Thanks to the questions raised by a veteran Wikipedian Federico Leva (Nemo), a Wikimedia research analyst Oliver Keyes (find the discussion thread “[Wiki-research-l] Wikipedia traffic: selected language versions”), I have the chance to clarify my suggestions in curating and analysing Wikipedia traffic data. Here in this blogpost I will use English Wikipedia Traffic data to explain what can be done for geolinguistic normalization and why the results are potentially useful.
First, let me describe what can be done with current traffic data reports and their limitations. With a bit of web scraping and visualization work, I have prototpyed a historical visualization of the English Wikipedia viewing/editing traffic. It is no surprise that the US and the UK are among the big regions with large proportions of the viewing/editing activities.
However, limited by the current data in percentage numbers, there is no way for researchers or Wikipedians to see the growth or decline in absolute numbers. The current data release only allows comparison in proportions: e.g. the visits to English Wikipedia from the U.K. as proportion to the all visits. I have detailed this point and others in this mailing list post here.
Take it a step further, researchers and Wikipedians may want to explore the *per capita* numbers, or per speaker numbers across regions. To do so, we first need speaker population data for different languages across different countries. Using the Unicode language territory information data table, one can get such data to “normalize” the Wikipedia traffic data for further comparison. I call this method geolingustic normalization, borrowing and advancing the GIS mapping strategy called geographic normalization (see Harvard University’s GIS manual here for an accessible introduction). It is rather important, in my mind, to account for migrants and diaspora of the world and avoid “methodological nationalism”, and the following per speaker results of the English Wikipedia’s viewing and editing charts illustrate this.
First, the per speaker viewing chart for English Wikipedia:
Second, the per speaker editing chart for English Wikipedia:
Immediately we see there are more editing and viewing activities, per speaker, in some English-speaking countries than in the U.S. For English Wikipedia’s per-speaker viewing activities, the top five regions are Canada, the UK, New Zealand, Australia and Ireland, followed then by the U.S., Malaysia, Netherlands, and other European countries.
For English Wikipedia’s per-speaker editing activities, the top region is, interestingly, Israel. I am not sure whether and how the results make sense. It could mean that the speaker population data listed in the Unicode CLDR language-territory information might underestimate the English-speaking population in Israel, thereby amplifying its per speaker results. It could simply mean that there are indeed more per speaker English Wikipedians in Israel (to me it is unlikely).
For the sake of comparing other regions, the below chart removes Israel from the English Wikipedia’s per-speaker viewing activities.

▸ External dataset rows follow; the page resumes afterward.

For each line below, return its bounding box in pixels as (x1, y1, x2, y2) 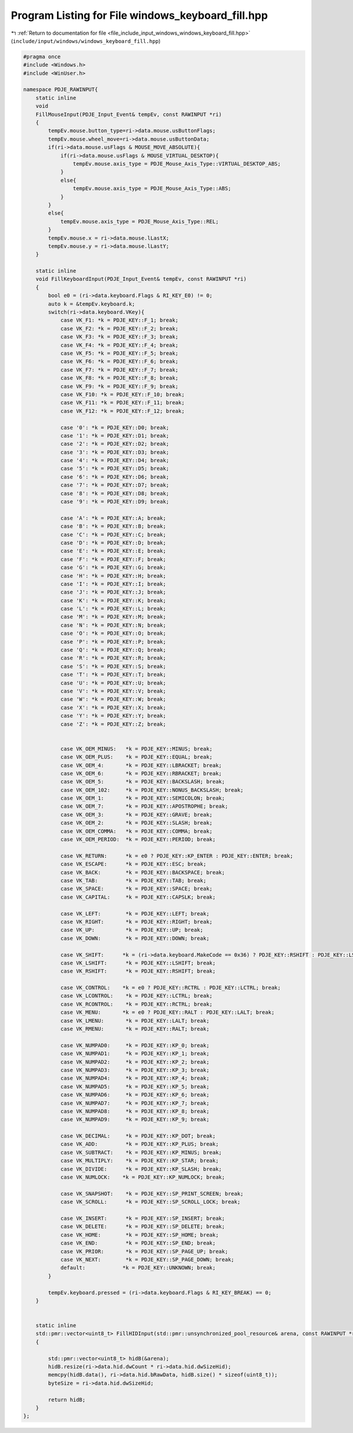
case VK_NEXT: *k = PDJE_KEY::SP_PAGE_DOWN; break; (60, 1256, 235, 1263)
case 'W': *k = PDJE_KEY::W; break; (60, 696, 166, 703)
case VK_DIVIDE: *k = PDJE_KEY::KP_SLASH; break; (60, 1166, 222, 1172)
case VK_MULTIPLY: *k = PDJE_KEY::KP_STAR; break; (60, 1157, 219, 1164)
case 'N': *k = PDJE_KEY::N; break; (60, 622, 166, 628)
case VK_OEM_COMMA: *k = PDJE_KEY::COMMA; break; (60, 828, 213, 834)
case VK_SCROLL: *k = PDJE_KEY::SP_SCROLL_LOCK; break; (60, 1199, 241, 1205)
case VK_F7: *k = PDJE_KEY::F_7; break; (60, 366, 179, 373)

Somewhat more consistent with the per speaker viewing traffic data, the editing traffic data shows that the other top five editing regions are the U.K., New Zealand, Canada, and Ireland. The U.S. is only the seventh, ranked lower than the sixth Australia and higher than the other top ten countries of the Netherlands, Italy and Spain.
The geolinguistic normalization results above are potentially useful for developing strategies for Wikipedia movement with more targeted information. Immediately, more “developed” regions and less “developed” regions (in terms of Wikipedia development) are identified. It can be argued that the utility rates by the U.S., a country where the Wikipedia movement is started, are much lower than other developed (in the general sense of economic development) countries such as Canada, the U.K., New Zealand and Ireland. A possible strategy is to mobilize the cognitive surplus and experience of the more Wikipedia-developed regions to foster the outreach of the less Wikipedia-developed regions. For instance, the above charts suggest Malaysia has ranked much higher in the English Wikipedia’s viewing traffic data, but not so much in its’ editing traffic data. The results may suggest a need to convert readers of English Wikipedia in Malaysia into new editors.
The per speaker results can also foster a cross-national or transnational competition in recruiting new users and getting new free content and data. Note that the Wikimedia governance has a divided structure in terms of geolinguistic and national boundaries. In terms of Wikipedia content, they are divided overwhelmingly by languages and governed by active editors and administrators that can span several countries. In terms of local Wikimedia chapters, they are divided along the national borders, which is the likely outcome of legal jurisdictions to set up a civic non-profit organization. The per speaker traffic data thus provide some important data points in measuring and comparing the outreach (or even fundraising) outcomes. The competition scenario would be more sensible among regions with similar geolinguistic demography and economic development, say between Canada, the U.K., New zealand, Australia, etc.
Imagine the benefits the Arabic, Uyghur or Kurdish Wikipedias can have to target its potential editors and readers with such information. Note that for Uyghur and Kurdish Wikipedias, as they are minority languages with diaspora population around the world without a nation state of their own, their Wikipedia development might be more difficult than the other language versions with local chapters. This is my own personal belief that at very least the Wikipedia and Wikimedia Foundation can provide data for them to make their own development strategies. As I have blogged earlier, I am a believer in the notion that open data and open knowledge may lead to open solutions.